A teen’s immigration reform: Seeing amnesty as long shot, he self deports

An undocumented San Diego teen who graduated from an elite prep school saw uncertainty in his future and no sure thing in immigration reform and amnesty – so he did 'the right thing' and made the decision to self deport.

Courtesy Sergio Santamaria
Sergio Santamaria (in tie at center) with his family at his May 2011 graduation from an elite private school in La Jolla, Calif. This story is part of the cover story project on immigration amnesty in the April 8 issue of The Christian Science MonitorWeekly magazine.

At 18, Sergio Santamaría was in a place most American high school seniors dream of. Thanks to a financial need-based scholarship, he'd gotten an excellent education from an elite prep school, The Bishop's School in La Jolla, Calif. He'd been on the honor roll, served as a student ambassador tour guide, and had also been accepted to two well-ranked colleges: The George Washington University, in Washington, D.C., and Fordham University, in New York City.

But Mr. Santamaría had been brought into the United States from Mexico as a baby. He'd been undocumented his entire life, and the vulnerability of an uncertain future weighed heavily on him.

Late in the evening on his graduation day, May 31, 2011, he took an irreversible step. He self-deported.

Santamaría's experience speaks to some of the various moral and legal issues Congress is now grappling with as it considers a possible legalization for 11 million undocumented immigrants.

"I always knew it was going to happen, eventually," he says of his choice to leave the US. "That realization came early during senior year. I submitted applications to colleges and to different financial aid funds, with the knowledge that I would be going to Tijuana after the year was done."

He didn't want to invest himself in an adult life that could be threatened, at any moment, by deportation.

His family initially questioned his decision. His mother, a green-card holder, had already moved back to Tijuana during Santamaría's junior year, because of the lower cost of living there.

Santamaría's two younger sisters also lived in Mexico. Being apart from them was hard, as was living with his grandmother.

"My high school always seemed to be the only place where I really belonged," he says. "Ambition drove people there and drove me as well. I wanted to be someone…. However, I thought to myself, 'I can stay [in the US] and be someone…. But I will not be able to drive, to go to college without amassing huge debt, and to do a litany of things that might seem insignificant to others but meant the world to me.' "

Santamaría's former college counselor, Emmi Harward, helped him defer acceptance to Fordham. The gap year came and went quickly. Today he's working in a Tijuana call center, helping frustrated Americans deal with cellphone issues.
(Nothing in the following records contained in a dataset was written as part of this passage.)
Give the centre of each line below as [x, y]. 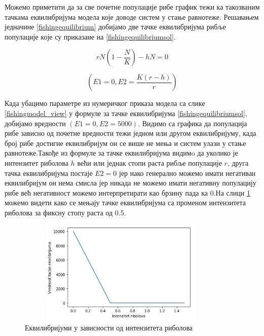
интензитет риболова [36, 162]
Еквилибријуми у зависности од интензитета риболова [109, 328]
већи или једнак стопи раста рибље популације [149, 162]
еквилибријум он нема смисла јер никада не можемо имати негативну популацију [130, 183]
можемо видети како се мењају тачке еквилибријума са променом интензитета [125, 202]
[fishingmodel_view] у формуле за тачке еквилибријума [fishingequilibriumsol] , [126, 113]
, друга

His mother worries he'll regret moving back to Mexico.

Yet he doesn't think so – despite the fact that in June 2012, President Obama signed the Deferred Action for Childhood Arrivals (DACA) memorandum into law. It offers legal status to those who have been brought illegally to the US as children, like Santamaría. He would have qualified, meaning he could have become a naturalized US citizen if he'd remained in San Diego.

And now Congress is considering an amnesty that would offer legalization to more than 11 million undocumented immigrants.

Santamaría says he was trying to do the right thing by following the rules.

"I've always said that there is a proper way to do things for a reason," he says. "I am the most indecisive person you will meet, yet this decision was one of the least difficult."

He does admit, however, that "I now have a real sense as to why there is so much opposition to legalization.

"Let's say I start the process tomorrow through a family member to gain documentation, and then tomorrow Congress passes an IRCA 2.0 that legalizes people in the US and would have legalized me," he posits, referring to the federal Immigration Reform and Control Act of 1986 that offered amnesty to 3 million illegal immigrants living in the US.

"Yes, it would feel like a slight. After all, I did the 'right' thing…. And yet now, I am the 'fool' who decided to leave and follow the correct procedural avenues instead of staying undocumented, living in the shadows."

But, he says, "I was not going to stay and wait around for legislators to pass a bill. I followed US politics too much to wait for that."

Eventually, the 19-year-old believes, he'll return to the US – but with authorization. In the meantime, Santamaría dreams of becoming a journalist, and is steadfastly hunting for internship opportunities here in this Mexican border city.

But in doing so, he faces yet another hurdle: He's not fluent in Spanish.